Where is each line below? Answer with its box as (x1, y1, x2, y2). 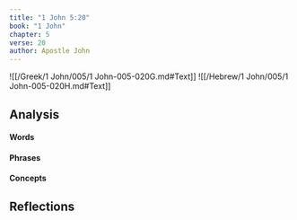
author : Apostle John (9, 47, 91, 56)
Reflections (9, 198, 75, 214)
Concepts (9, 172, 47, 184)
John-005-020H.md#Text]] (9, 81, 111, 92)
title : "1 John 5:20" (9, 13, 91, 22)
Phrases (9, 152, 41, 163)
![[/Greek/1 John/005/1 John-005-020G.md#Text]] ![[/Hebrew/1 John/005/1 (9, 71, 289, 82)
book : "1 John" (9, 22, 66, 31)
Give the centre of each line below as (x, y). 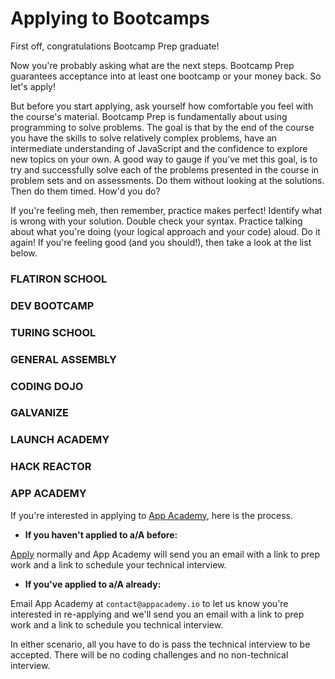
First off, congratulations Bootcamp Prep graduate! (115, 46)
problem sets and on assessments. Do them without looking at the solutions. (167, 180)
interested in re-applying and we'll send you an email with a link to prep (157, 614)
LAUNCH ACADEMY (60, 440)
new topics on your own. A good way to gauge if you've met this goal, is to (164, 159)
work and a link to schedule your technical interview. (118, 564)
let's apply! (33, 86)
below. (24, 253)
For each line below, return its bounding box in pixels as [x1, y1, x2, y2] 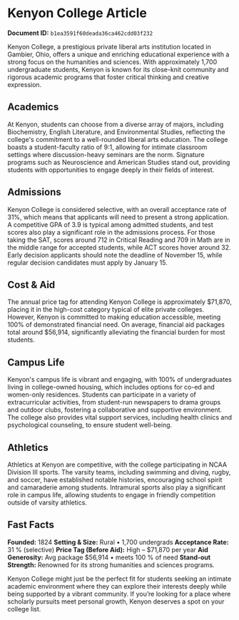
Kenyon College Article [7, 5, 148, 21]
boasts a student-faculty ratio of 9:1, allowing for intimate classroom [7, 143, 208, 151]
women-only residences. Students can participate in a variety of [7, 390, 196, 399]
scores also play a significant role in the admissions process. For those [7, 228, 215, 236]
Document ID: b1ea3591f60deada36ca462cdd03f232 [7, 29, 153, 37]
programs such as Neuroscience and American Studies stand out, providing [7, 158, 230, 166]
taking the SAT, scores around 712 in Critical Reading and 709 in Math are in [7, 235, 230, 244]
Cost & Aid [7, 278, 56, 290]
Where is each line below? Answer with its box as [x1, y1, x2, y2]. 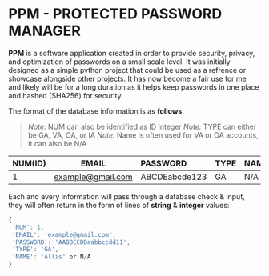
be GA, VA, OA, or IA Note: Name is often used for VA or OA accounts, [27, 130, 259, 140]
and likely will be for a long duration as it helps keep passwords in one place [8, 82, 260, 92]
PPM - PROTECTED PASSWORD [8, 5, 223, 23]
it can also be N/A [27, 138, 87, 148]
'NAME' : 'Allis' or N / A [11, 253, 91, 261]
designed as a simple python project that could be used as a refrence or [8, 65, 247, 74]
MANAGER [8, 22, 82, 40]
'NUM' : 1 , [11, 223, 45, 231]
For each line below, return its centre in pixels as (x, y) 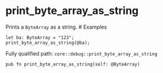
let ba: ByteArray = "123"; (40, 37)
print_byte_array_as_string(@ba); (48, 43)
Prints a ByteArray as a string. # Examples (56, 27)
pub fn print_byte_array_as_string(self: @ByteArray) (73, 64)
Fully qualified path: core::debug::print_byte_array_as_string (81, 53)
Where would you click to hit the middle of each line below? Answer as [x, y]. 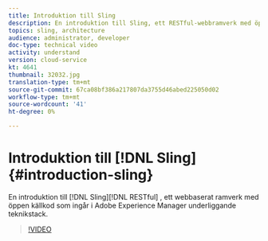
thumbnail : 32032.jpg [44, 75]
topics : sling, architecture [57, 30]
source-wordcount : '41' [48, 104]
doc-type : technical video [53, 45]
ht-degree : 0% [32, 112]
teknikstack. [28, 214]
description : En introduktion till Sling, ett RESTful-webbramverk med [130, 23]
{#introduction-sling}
★ ★ ★ ★ ★
◆ **Exercise**: Write out exactly, and only, each line from the one with "source-wordcount : '41' [48, 104]" down to the last line of the records above.

◆ **Answer space**:
source-wordcount : '41' [48, 104]
doc-type : technical video [53, 45]
ht-degree : 0% [32, 112]
teknikstack. [28, 214]
description : En introduktion till Sling, ett RESTful-webbramverk med [130, 23]
{#introduction-sling}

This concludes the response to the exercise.